No cash to move Dar flood victims

7th May 2012

Relocation of victims of last year’s Dar es Salaam floods to Mabwepande has been suspended due to shortage of funds, Kinondoni District authorities revealed yesterday.

The statement comes as some of the flood victims who were rendered homeless for more than four months are still in temporary camps, in Ubungo Maziwa, Mgulani and Mbweni JKT, waiting to be resettled.

“The exercise of relocating flood victims to the surveyed plots at Mabwepande in Kinondoni district has stopped because the government is yet to provide funds for implementing the second phase,” Kinondoni Municipal Council Director Fortunatus Fwema told The Guardian.

Fwema said the money disbursed by the government in the first phase, was utilised in surveying about 1,600 plots at the site, 624 of which were given to flood victims.

The other 400 plots were given to the residents from the edge of Msimbazi valley creek while the rest are to be sold.

Recently, in a brief statement at Mabwepande President Kikwete ordered the regional disaster committee to give plots to all the victims.

“We should not exclude tenants in the allocation process…these are our people.
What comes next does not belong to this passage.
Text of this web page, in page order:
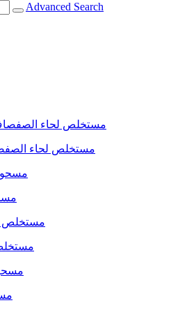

We have to be concerned with their plight,” said Kikwete while receiving reports on the implementation of the relocation exercise from the regional disaster committee.

According to the President, flood victims, tenants included, were citizens of Tanzania who deserve to be treated fairly and equally, noting: “Tenants should not be left to suffer. We need to support them; we need to take care of them.”

He said giving plots to landlords only would be unfair, as some of them had not been living in the flooded houses.

“We should not discriminate them…they have nowhere to go. I once again strongly insist that tenants must be given plots during this exercise,” said Kikwete.

Kikwete directed regional authorities to prepare the modalities for the incorporation of tenants in the allocation of plots, observing that if the surveyed plots were not enough, they should look for areas outside Mabwepande.

Meanwhile Jayne Nyimbo the Twiga Cement Company Director of Human Resources told The Guardian that the government was yet to relocate Chasimba villagers to pave way for expansion of the plant is yet to be implemented.

The government promised to include Chasimba villagers in the relocation of the flood victims to Mabwepande.

“Up to this moment the villagers have not been relocated although we participated in the preparation to shift the villagers who have invaded the company’s premises,” she said.

On June 20 last year Twiga Cement management threatened to close down its Wazo Hill plant in Dar es Salaam unless 952 Chasimba villagers said to have invaded the firm’s premises heed a court order and move out.

The company’s lawyer Sam Mapande said the firm reached the decision after authorities failed to remove the villagers as ordered by the court and that they were just waiting for the directives from the company’s headquarters in Germany on the date they should affect the move.

The Appeal Court ruled in 2008 that Twiga Cement Company was the lawful owner of the land and that the villagers were supposed to vacate the area to enable it carry out development activities.